There is only one triangle ABC composed of four components.

Thus, there are 4+1 = 5 triangles in the given figure.

The simplest triangles are AJF, FBG, GCH, HDI and IEJ i.e. 5 in number.

The triangles composed of three components each EBH, AIC, EFC, ADG and BJD i.e. 5 in number.

Thus, there are 5 + 5 = 10 triangles in the figure.

When the triangles are drawn in an octagon with vertices same as those of the octagon and having one side common to that of the octagon, the figure will appear as shown in (Fig. 1).

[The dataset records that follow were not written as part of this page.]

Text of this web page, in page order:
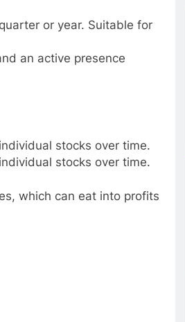
or year. Suitable for
an active presence
stocks over time.
stocks over time.
which can eat into profits
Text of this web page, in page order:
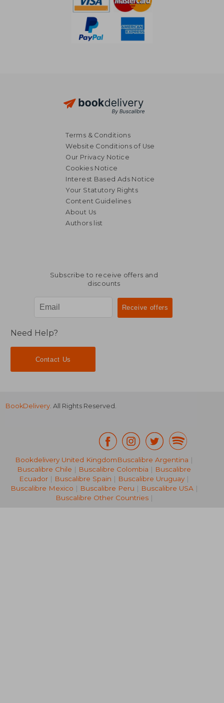
S$ 60.35
Terms & Conditions
Website Conditions of Use
Our Privacy Notice
Cookies Notice
Interest Based Ads Notice
Your Statutory Rights
Content Guidelines
About Us
Authors list
Subscribe to receive offers and
discounts
Need Help?
Contact Us
BookDelivery. All Rights Reserved.
Bookdelivery United KingdomBuscalibre Argentina |
Buscalibre Chile | Buscalibre Colombia | Buscalibre
Ecuador | Buscalibre Spain | Buscalibre Uruguay |
Buscalibre Mexico | Buscalibre Peru | Buscalibre USA|
Buscalibre Other Countries|

Now, we shall first consider the triangles having only one side AB common with octagon ABCDEFGH and having vertices common with the octagon (See Fig. 2).Such triangles are ABD, ABE, ABF and ABG i.e. 4 in number.

Similarly, the triangles having only one side BC common with the octagon and also having vertices common with the octagon are BCE, BCF, BCG and BCH (as shown in Fig. 3). i.e. There are 4 such triangles.

This way, we have 4 triangles for each side of the octagon. Thus, there are 8 x 4 = 32 such triangles.